This is a post from 2009, updated heavily.  

Canton, Ohio, is a brick and proper kind of town that most people know for the Pro Football Hall of Fame.  I was there to visit a customer who was kind enough to give one of the new products I was developing a real-world trial.  That went well enough, but Canton itself was a bit of a mystery.  Why is it there?  What did people do that gave them the scratch to create a decent town that was aging poorly?  One night I had to ask my favorite authority on these kinds of questions, which is a random person in a bar – color is always more important to me than accuracy.  But in Canton, Ohio, there is only one answer to the question as to why they exist:

A roller bearing assembly.

Timken Roller Bearing.  They make roller bearings, the things that make shafts and wheels turn with less friction and more precision.  We talked about where these roller bearings went, and it became clear to me that steel from Pittsburgh came to Canton, was made into bearings that traveled to Cleveland where they became wheels for cars assembled in Detroit.  Along the way they met up with rubber that came in the port of Baltimore to Akron and became tires.  About 100 years ago the whole state of Ohio became something like an enormous factory – a label that won’t sit well with the people who live in the rolling farmland of southern Ohio, but they know what I mean.

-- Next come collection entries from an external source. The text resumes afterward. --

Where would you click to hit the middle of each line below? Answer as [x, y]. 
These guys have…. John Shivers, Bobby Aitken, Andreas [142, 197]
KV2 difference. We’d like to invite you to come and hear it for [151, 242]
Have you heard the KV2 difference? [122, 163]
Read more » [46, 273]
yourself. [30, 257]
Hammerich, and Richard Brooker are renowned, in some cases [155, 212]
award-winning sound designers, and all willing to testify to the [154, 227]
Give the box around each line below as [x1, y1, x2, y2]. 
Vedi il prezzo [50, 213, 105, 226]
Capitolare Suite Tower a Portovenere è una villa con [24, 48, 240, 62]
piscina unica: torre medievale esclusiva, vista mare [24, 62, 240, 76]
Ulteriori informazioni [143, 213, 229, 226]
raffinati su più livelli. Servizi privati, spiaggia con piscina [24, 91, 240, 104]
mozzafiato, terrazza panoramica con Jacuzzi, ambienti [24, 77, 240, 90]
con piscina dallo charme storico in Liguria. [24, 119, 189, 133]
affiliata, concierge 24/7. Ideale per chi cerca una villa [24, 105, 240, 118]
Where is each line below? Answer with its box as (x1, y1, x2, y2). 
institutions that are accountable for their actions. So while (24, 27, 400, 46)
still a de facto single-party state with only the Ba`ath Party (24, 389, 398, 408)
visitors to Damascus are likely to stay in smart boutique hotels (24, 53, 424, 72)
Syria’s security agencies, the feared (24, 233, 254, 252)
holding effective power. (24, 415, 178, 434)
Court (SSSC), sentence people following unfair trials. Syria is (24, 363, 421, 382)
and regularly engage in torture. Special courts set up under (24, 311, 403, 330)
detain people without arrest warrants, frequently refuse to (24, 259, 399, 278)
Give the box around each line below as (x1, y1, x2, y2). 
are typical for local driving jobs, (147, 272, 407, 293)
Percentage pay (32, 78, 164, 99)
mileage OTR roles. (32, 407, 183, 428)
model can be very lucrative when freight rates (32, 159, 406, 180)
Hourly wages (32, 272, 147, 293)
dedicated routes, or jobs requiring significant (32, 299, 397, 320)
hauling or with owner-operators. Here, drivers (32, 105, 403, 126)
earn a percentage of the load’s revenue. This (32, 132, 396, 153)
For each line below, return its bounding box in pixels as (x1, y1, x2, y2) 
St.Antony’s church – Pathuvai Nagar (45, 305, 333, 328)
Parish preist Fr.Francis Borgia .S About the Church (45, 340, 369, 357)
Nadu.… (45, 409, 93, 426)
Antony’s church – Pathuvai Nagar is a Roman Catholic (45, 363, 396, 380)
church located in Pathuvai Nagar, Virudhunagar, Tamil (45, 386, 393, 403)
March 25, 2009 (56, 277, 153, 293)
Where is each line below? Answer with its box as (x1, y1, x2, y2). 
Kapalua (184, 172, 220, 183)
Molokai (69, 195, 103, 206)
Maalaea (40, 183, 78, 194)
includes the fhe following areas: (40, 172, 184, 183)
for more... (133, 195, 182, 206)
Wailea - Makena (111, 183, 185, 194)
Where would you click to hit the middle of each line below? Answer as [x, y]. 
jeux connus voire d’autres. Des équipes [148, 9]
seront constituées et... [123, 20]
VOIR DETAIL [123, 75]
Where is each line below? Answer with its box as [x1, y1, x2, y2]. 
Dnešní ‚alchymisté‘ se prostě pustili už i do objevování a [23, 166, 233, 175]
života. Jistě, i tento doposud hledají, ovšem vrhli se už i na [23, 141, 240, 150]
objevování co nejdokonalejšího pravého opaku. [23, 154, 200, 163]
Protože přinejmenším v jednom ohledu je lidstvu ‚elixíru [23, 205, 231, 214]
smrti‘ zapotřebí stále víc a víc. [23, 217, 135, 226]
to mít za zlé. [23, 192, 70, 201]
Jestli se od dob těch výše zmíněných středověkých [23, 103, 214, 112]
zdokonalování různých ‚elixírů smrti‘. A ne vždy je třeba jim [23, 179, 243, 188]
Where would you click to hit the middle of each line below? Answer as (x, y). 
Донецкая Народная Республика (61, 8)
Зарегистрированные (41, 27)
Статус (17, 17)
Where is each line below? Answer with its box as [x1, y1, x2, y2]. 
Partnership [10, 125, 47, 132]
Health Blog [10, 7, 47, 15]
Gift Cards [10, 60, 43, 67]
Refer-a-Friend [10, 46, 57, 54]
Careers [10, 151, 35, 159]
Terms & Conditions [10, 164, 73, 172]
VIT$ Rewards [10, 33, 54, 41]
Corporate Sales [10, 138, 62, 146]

I thought of this recently as GM pitched and rolled through a quickie BK. After all, it was the General along with the other two that created this assembly line that culminated in Detroit.  It was all economy of scale back then, an efficiency gained  through division of labor.  Everyone specializes and does the same thing over and over, getting damned good at it.  Entire tows like Canton had one thing in mind. As the years wore on, however, scale wasn’t quite enough.  The cost of carrying inventory, in both money and quality control, caused the automakers to squeeze their production into a lean athletic shape.  More outsourcing to independent suppliers created odd dysfunctional relationships like a family, careening between Ozzie and Harriet and la Cosa Nostra.  Canton fell on hard times.

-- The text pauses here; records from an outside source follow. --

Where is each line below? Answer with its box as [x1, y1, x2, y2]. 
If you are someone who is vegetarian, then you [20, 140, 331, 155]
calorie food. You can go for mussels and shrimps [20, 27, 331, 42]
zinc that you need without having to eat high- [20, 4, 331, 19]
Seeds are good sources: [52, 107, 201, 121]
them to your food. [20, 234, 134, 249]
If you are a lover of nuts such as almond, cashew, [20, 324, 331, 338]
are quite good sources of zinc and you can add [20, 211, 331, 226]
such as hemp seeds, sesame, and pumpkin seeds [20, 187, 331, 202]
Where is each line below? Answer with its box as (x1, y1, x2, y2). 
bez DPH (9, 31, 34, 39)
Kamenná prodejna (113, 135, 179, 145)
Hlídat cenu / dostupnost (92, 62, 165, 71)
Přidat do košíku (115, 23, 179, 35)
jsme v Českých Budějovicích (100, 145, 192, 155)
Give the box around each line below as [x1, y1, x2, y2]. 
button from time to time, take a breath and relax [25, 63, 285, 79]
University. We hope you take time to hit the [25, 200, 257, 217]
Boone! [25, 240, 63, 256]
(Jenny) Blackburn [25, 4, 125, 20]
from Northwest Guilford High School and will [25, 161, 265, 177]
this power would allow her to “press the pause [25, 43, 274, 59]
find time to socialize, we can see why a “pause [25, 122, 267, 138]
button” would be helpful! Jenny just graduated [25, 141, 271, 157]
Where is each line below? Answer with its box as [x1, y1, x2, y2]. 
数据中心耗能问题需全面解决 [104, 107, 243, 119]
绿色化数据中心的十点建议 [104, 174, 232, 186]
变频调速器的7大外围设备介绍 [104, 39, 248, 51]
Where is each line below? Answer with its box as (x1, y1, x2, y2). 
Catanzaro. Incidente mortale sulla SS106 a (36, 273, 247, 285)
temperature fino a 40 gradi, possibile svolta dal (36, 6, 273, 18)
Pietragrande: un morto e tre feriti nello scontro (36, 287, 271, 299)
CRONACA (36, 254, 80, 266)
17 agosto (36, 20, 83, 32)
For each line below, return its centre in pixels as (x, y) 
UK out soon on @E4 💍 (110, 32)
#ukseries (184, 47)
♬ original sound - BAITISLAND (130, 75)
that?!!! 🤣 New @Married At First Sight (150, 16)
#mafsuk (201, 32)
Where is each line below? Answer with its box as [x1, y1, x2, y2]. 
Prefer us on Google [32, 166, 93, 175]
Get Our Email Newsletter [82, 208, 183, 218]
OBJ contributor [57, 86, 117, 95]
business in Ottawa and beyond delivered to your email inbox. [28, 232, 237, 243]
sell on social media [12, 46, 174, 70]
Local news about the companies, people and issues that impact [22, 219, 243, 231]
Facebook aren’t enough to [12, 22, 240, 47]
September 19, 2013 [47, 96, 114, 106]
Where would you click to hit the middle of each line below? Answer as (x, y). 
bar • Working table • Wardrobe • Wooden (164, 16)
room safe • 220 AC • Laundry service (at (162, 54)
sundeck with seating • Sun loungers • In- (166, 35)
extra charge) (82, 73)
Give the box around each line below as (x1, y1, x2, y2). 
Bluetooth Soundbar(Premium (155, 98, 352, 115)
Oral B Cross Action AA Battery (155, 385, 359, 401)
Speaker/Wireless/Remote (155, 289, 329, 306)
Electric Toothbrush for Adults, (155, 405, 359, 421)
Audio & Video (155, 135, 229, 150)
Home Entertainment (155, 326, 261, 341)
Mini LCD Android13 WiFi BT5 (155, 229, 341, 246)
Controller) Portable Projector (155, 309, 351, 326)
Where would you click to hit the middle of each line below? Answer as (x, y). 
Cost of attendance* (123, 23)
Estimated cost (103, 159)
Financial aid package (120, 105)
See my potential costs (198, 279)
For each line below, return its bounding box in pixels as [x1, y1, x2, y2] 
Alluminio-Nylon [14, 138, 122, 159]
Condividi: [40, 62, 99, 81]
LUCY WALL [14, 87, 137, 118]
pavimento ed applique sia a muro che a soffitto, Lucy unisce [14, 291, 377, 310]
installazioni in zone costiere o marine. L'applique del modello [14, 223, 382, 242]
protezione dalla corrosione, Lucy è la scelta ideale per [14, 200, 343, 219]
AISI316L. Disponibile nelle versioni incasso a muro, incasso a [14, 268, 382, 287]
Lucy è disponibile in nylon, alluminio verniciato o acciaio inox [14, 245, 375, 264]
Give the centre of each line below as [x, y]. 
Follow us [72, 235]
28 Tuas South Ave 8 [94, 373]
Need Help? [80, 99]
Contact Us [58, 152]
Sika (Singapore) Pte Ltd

Big companies have been slow to hire, slow to increase hours

Cars, and other things, are made very differently today.  The great migration of material through the continent that made our car companies possible will have to be replaced by an incredibly efficient machine that holds nothing any longer than it has to, getting its supplies of parts each day to last them just that day and pushing the cars out the door made to order.  The old economies of scale are dead.

What does this mean for places like Canton?  If nothing else, they can’t survive being just one cog in the great mechanical wonder that spits out cars – but they know this.  But the reality of reduced inventory and a greater commitment to the whole will continue to change manufacturing as we know it.

Another project I was working on, when I was even younger, involved reducing the inventory of finished product in a plant.  They had about 4 days worth of stuff that was gradually wrapped up and sent off in trucks to the distributors.  I found the solution when I saw a small fleet of trailers parked on the back lot – we cut 7 more dock doors, parked the trailers in the new holes, and put a sign on each one for the distributor it was going to.  Finished product was loaded directly into the trailer, eliminating the need for any other place to store it.  The factory went from a total of 7 days total dwell time to about 3.5 – but there was still a problem.  Those trailers spent a good 2 days on the road, meaning that once we had done just about everything we could the limits of transportation started to seem significant.

How will a small company like Tesla or just about any other manufacturing operation be able to make it without great heaping gobs of capital that create economies of scale?  Eventually, after all the wisdom of W Edward Deming has been exhausted it comes down to transportation.  The wonder of the great factory known as Ohio isn’t in the towns that built one thing and built it well, it was in the trains that pulled it all together to make it something valuable.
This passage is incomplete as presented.